(Data excerpts)

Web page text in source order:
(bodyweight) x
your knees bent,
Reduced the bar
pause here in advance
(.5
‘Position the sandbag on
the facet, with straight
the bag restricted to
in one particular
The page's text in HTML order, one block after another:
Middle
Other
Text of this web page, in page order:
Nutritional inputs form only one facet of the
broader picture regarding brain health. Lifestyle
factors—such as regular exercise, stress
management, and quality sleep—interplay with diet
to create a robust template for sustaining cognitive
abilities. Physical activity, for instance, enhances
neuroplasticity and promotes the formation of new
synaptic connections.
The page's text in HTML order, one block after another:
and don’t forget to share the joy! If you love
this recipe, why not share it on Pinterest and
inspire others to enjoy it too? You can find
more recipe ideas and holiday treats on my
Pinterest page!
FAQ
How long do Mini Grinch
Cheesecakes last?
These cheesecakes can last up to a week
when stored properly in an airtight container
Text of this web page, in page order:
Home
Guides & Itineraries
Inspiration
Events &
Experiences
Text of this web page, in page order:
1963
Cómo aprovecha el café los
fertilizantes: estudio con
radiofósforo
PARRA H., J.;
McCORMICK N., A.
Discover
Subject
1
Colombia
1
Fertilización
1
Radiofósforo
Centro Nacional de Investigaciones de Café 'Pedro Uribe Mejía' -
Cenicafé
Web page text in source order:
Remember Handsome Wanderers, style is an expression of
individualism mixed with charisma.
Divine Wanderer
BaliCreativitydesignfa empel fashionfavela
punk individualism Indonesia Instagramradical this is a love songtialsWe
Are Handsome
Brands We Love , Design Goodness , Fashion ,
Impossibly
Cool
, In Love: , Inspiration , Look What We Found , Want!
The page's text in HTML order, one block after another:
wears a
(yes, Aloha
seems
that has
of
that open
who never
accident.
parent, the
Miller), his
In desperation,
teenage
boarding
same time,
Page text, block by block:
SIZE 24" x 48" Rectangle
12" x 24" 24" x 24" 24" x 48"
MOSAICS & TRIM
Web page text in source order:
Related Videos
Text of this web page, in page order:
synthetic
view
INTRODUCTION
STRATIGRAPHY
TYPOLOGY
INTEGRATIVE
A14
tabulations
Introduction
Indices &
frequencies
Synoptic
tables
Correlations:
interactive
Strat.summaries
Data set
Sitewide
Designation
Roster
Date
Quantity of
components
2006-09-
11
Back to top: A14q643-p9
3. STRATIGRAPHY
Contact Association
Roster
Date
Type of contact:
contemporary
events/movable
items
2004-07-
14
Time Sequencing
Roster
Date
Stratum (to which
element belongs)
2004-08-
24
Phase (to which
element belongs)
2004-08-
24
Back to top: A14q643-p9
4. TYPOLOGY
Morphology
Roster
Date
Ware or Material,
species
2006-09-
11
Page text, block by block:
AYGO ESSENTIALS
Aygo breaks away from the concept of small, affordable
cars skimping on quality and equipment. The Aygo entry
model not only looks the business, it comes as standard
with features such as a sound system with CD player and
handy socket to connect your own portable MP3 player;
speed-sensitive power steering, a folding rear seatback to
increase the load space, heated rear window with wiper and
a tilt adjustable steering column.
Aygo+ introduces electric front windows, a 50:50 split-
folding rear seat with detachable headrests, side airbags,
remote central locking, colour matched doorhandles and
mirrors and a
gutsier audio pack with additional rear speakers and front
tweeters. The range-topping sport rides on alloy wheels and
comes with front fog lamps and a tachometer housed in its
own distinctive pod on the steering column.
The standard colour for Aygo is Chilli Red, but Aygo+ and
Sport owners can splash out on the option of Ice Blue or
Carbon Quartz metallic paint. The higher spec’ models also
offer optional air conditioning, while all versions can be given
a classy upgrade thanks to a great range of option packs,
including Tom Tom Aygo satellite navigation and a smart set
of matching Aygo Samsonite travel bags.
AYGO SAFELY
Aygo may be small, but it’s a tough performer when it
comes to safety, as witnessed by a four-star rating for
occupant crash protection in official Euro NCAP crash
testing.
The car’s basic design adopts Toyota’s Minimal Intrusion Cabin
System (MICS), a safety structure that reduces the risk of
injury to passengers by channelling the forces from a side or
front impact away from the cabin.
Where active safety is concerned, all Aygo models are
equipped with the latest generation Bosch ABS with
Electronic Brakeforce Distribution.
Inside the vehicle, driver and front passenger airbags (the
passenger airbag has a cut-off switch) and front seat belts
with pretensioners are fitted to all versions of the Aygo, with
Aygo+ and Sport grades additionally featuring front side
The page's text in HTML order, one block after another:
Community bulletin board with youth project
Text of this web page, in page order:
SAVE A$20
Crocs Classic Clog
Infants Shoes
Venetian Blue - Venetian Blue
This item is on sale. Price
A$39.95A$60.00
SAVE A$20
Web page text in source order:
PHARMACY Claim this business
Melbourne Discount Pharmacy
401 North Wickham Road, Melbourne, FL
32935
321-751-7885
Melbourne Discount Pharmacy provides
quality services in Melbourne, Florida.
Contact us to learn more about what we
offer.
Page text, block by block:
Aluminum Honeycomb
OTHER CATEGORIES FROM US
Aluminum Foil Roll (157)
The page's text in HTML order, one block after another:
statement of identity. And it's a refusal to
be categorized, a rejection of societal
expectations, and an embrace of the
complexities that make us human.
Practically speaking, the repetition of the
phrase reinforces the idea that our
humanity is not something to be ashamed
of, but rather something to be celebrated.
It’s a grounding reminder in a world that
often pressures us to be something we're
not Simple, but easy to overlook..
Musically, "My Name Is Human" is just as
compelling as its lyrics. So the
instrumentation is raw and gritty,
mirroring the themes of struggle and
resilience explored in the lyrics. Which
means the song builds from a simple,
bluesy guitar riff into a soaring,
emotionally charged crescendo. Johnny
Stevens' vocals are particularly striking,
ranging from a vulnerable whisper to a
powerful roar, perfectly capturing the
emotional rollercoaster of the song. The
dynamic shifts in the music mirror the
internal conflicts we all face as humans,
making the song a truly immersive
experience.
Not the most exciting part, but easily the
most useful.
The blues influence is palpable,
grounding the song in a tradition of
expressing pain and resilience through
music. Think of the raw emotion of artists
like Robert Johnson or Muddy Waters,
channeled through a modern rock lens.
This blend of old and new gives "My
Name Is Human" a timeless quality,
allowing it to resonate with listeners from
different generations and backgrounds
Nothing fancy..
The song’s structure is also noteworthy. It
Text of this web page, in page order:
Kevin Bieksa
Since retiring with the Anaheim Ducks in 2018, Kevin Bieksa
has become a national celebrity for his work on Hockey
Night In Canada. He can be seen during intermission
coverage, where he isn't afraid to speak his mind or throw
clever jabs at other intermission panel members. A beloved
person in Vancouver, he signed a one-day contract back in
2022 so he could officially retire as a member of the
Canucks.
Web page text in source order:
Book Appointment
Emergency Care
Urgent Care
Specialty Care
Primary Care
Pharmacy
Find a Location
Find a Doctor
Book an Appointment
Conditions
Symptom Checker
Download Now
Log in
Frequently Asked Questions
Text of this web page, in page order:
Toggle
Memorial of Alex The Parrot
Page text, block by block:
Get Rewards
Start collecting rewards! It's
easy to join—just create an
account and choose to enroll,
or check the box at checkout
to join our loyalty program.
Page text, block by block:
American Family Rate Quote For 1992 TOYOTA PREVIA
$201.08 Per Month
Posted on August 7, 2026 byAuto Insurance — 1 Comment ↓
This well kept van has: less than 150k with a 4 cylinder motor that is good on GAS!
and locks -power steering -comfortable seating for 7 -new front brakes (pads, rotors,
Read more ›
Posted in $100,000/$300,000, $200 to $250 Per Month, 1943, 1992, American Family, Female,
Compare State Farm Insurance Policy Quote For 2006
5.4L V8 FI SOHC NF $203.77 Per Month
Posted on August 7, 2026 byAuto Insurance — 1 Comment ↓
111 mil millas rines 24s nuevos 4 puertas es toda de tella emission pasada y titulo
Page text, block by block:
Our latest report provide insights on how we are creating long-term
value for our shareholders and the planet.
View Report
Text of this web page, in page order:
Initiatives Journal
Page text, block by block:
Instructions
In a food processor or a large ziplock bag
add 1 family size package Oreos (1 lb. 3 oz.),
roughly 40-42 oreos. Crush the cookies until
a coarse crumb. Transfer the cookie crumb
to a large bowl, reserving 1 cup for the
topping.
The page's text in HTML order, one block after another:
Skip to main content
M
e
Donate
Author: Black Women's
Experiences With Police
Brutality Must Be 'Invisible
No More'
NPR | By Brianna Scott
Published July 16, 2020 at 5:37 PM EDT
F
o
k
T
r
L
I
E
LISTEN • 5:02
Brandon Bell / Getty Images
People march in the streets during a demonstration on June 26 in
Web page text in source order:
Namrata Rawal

(End Data excerpts)

* _Work instructions_
Copy only the entries from the first line to the line with "neuroplasticity and promotes", each exactly as it appears.

* _Answer_
Web page text in source order:
(bodyweight) x
your knees bent,
Reduced the bar
pause here in advance
(.5
‘Position the sandbag on
the facet, with straight
the bag restricted to
in one particular
The page's text in HTML order, one block after another:
Middle
Other
Text of this web page, in page order:
Nutritional inputs form only one facet of the
broader picture regarding brain health. Lifestyle
factors—such as regular exercise, stress
management, and quality sleep—interplay with diet
to create a robust template for sustaining cognitive
abilities. Physical activity, for instance, enhances
neuroplasticity and promotes the formation of new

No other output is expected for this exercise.